===== EXCERPTED RECORDS
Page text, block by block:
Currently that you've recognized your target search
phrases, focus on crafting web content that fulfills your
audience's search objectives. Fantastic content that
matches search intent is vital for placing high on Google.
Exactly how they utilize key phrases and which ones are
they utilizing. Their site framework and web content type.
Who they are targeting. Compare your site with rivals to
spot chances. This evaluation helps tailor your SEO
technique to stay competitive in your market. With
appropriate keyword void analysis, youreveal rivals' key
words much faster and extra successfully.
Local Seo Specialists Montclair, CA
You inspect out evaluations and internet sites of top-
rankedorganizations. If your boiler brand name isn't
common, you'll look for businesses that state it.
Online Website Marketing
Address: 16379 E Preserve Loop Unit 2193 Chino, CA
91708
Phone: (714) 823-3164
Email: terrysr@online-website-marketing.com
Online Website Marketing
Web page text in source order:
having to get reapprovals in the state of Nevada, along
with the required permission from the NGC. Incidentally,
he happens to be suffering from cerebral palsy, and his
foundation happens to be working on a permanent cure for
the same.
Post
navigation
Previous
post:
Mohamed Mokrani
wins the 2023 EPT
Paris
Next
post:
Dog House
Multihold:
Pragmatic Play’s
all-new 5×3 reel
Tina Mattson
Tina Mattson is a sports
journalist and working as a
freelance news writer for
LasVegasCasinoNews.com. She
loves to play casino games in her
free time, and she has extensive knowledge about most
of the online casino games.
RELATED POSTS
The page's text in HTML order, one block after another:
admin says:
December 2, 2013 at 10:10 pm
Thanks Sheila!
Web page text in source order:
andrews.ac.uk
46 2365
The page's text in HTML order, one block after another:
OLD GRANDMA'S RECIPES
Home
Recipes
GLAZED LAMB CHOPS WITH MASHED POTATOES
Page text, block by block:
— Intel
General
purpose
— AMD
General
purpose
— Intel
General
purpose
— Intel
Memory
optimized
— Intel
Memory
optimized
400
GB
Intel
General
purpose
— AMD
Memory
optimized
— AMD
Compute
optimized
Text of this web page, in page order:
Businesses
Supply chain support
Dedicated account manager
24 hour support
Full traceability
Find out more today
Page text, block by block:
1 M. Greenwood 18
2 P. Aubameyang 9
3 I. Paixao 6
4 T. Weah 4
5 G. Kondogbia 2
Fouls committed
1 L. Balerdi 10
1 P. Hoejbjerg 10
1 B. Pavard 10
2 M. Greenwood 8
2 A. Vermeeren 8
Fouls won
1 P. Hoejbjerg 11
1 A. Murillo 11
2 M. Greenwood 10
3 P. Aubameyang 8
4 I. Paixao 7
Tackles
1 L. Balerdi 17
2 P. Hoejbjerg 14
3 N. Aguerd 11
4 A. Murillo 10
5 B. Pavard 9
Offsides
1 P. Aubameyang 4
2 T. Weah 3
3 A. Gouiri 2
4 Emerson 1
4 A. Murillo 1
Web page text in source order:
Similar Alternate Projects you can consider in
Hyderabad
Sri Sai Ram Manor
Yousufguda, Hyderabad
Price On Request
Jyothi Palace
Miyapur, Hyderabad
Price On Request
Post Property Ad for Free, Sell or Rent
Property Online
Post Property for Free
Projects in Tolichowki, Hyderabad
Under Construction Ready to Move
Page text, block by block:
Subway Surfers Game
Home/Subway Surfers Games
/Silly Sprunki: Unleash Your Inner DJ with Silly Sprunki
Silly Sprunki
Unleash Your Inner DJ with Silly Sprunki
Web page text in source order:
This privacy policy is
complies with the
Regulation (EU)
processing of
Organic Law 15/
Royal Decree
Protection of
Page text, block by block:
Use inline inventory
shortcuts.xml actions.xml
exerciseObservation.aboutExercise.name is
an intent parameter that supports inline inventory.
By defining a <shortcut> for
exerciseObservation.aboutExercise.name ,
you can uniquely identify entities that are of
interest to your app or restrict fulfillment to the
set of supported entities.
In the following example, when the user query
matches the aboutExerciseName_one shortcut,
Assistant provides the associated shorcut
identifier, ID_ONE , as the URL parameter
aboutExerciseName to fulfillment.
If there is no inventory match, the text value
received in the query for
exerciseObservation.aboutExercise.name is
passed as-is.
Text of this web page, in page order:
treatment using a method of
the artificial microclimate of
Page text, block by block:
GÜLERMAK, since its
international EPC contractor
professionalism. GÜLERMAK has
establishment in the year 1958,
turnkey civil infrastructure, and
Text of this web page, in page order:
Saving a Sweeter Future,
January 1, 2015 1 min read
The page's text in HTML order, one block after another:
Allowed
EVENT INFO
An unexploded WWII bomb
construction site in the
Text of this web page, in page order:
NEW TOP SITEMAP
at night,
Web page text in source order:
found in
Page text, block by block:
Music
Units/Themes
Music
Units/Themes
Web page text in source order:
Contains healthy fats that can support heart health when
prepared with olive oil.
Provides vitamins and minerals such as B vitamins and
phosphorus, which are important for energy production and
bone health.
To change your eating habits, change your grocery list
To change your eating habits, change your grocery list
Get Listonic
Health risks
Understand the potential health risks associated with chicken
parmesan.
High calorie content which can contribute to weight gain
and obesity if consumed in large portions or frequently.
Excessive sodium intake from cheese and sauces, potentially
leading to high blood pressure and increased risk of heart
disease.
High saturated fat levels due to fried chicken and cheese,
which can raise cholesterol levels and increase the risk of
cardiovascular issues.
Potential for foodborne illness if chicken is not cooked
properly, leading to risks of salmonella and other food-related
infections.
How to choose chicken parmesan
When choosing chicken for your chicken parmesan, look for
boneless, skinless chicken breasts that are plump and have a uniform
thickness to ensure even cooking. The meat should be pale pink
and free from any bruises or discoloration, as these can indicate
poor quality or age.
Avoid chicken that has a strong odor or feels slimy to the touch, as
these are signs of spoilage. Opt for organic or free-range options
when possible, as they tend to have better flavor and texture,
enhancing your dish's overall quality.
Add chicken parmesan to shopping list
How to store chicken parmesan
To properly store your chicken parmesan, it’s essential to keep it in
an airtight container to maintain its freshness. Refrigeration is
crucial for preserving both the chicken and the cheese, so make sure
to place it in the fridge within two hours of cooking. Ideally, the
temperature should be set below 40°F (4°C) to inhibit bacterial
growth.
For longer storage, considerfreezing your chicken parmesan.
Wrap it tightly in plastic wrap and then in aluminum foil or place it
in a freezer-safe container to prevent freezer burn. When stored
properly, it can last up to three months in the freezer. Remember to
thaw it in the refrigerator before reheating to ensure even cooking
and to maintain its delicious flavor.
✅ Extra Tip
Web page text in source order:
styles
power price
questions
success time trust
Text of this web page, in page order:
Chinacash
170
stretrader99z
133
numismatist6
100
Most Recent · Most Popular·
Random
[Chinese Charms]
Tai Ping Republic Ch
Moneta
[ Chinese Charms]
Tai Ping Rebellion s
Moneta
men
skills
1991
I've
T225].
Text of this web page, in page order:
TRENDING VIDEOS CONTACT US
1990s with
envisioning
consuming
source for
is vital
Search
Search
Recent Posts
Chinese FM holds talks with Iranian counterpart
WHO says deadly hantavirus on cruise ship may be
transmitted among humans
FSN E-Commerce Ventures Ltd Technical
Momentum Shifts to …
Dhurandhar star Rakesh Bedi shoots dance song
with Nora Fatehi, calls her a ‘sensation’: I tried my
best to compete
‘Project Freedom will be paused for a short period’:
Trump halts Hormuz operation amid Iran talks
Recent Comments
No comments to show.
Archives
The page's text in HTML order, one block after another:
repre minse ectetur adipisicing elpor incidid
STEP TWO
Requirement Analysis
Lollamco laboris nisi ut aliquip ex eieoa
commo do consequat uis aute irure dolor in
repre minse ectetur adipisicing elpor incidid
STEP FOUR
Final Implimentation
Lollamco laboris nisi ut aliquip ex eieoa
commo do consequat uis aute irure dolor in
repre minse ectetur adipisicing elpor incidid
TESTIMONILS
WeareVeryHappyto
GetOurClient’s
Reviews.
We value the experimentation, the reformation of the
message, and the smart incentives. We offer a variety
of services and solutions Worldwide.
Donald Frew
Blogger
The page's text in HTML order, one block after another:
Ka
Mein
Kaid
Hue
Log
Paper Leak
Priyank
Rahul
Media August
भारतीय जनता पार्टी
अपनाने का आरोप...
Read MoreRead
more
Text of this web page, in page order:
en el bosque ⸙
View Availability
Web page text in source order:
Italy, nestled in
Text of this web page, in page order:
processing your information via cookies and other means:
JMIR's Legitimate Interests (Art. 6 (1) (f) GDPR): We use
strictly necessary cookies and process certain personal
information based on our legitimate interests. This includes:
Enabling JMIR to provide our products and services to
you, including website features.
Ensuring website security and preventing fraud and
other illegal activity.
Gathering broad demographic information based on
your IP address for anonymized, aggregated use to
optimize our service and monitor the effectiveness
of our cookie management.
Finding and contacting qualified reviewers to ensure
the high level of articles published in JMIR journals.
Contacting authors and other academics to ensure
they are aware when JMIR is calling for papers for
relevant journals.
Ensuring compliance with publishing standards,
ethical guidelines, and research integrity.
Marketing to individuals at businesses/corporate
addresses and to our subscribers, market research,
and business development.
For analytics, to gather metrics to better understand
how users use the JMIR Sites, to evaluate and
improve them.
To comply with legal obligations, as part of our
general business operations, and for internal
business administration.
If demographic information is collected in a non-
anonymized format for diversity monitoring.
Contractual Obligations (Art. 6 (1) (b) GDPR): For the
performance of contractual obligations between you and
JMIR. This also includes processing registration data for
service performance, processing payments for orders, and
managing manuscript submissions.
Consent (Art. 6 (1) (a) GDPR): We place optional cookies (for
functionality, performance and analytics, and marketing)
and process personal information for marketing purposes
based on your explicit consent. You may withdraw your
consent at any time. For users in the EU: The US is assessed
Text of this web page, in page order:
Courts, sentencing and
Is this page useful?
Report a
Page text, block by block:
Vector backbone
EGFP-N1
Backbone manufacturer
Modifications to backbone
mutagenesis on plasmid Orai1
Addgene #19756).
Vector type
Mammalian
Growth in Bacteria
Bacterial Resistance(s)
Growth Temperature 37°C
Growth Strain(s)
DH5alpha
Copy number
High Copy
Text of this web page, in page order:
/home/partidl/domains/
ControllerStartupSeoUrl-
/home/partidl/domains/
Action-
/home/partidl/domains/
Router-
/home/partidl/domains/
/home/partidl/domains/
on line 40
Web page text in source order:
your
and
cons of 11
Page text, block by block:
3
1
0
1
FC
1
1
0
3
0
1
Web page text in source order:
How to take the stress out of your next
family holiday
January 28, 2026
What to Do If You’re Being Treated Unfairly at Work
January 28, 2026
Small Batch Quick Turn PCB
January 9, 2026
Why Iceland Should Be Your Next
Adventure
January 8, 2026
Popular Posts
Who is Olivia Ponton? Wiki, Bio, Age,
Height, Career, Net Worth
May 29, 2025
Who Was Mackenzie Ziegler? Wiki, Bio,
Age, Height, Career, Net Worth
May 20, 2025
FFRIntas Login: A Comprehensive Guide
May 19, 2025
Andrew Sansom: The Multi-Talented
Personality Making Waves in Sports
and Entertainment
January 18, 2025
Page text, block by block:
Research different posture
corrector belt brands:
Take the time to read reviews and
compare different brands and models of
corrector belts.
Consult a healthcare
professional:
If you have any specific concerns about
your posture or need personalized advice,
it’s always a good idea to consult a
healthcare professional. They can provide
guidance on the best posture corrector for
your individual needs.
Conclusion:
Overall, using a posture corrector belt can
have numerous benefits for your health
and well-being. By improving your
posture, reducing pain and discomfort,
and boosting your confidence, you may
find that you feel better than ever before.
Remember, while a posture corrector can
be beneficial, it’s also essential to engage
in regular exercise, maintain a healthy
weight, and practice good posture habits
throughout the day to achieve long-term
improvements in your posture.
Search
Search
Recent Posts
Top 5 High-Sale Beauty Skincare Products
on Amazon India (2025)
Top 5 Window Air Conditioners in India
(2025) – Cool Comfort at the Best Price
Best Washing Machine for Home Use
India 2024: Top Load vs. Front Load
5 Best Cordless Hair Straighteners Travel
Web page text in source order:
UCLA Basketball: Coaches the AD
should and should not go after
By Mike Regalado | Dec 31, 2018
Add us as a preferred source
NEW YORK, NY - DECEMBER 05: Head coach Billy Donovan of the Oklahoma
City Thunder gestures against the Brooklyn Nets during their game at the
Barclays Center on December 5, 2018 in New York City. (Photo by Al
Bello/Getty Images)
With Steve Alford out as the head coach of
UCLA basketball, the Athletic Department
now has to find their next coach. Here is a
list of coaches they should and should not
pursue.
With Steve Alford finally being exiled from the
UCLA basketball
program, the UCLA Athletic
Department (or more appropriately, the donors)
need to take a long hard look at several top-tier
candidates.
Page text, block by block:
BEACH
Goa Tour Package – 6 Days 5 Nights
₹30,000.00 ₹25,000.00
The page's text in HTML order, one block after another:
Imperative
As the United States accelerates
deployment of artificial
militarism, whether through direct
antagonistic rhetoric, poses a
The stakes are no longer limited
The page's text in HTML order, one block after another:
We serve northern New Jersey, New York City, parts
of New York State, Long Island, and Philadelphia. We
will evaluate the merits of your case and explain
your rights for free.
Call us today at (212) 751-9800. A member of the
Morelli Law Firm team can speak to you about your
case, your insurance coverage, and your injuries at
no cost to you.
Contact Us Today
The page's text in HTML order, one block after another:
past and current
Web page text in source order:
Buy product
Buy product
==========
--- WHAT TO PRODUCE ---
Go through the records and show every line with the string "Unleash" in it.

--- THE COMPLETED TASK ---
/Silly Sprunki: Unleash Your Inner DJ with Silly Sprunki
Unleash Your Inner DJ with Silly Sprunki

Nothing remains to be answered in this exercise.